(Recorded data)
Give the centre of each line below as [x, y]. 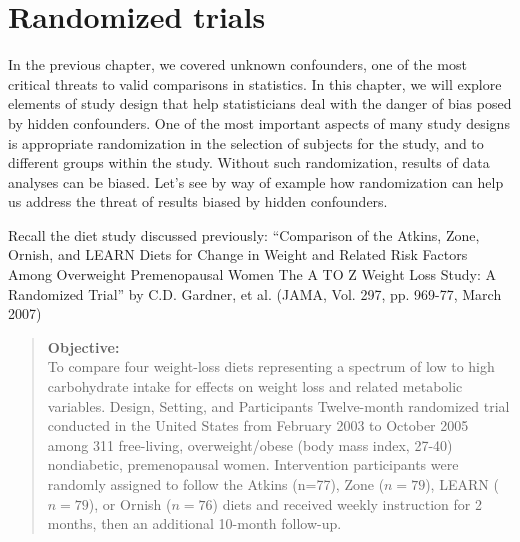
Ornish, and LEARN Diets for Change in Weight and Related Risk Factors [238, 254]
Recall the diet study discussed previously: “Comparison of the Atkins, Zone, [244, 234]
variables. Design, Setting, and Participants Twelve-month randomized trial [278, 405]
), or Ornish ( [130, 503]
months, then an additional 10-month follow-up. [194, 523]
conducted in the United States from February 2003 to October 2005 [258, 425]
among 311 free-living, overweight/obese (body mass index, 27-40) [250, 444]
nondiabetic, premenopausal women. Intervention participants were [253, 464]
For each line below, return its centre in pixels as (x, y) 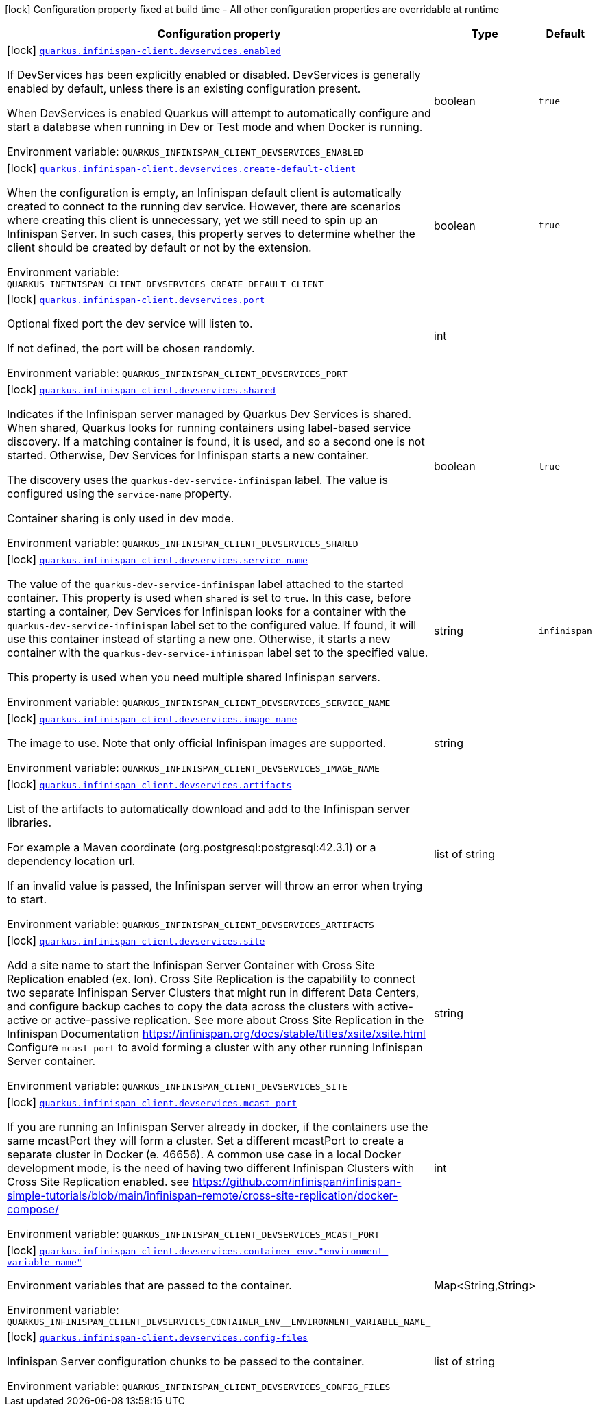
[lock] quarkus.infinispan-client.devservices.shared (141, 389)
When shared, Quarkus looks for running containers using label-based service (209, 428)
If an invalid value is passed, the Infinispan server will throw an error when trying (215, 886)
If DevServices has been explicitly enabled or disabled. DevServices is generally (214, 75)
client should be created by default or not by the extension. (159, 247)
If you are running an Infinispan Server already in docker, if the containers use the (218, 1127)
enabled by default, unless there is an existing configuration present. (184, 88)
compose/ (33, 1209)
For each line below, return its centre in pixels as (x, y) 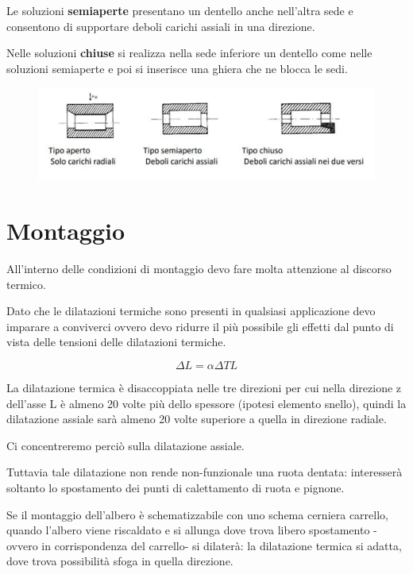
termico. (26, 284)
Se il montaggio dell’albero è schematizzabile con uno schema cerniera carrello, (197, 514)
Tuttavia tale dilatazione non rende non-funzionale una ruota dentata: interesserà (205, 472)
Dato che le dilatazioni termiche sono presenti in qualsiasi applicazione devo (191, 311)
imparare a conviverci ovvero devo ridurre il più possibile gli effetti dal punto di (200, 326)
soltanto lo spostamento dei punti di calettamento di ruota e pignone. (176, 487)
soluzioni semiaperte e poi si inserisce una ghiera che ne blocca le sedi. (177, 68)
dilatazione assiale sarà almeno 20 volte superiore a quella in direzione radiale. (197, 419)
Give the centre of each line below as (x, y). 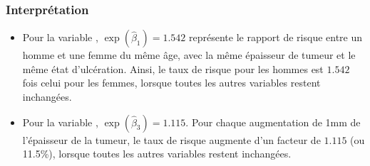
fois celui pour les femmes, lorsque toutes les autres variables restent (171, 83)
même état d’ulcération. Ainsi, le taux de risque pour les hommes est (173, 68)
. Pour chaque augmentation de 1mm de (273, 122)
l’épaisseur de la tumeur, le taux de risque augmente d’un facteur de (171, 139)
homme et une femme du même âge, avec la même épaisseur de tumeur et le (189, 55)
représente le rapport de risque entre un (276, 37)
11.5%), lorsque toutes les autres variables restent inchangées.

To do:
Your answer should be the exact lines above from the one containing "Ornish, and LEARN" through the one containing "When shared, Quarkus", with both end lines kept and the pictures removed, please.

Written answer:
Ornish, and LEARN Diets for Change in Weight and Related Risk Factors [238, 254]
Recall the diet study discussed previously: “Comparison of the Atkins, Zone, [244, 234]
variables. Design, Setting, and Participants Twelve-month randomized trial [278, 405]
), or Ornish ( [130, 503]
months, then an additional 10-month follow-up. [194, 523]
conducted in the United States from February 2003 to October 2005 [258, 425]
among 311 free-living, overweight/obese (body mass index, 27-40) [250, 444]
nondiabetic, premenopausal women. Intervention participants were [253, 464]
For each line below, return its centre in pixels as (x, y) 
[lock] quarkus.infinispan-client.devservices.shared (141, 389)
When shared, Quarkus looks for running containers using label-based service (209, 428)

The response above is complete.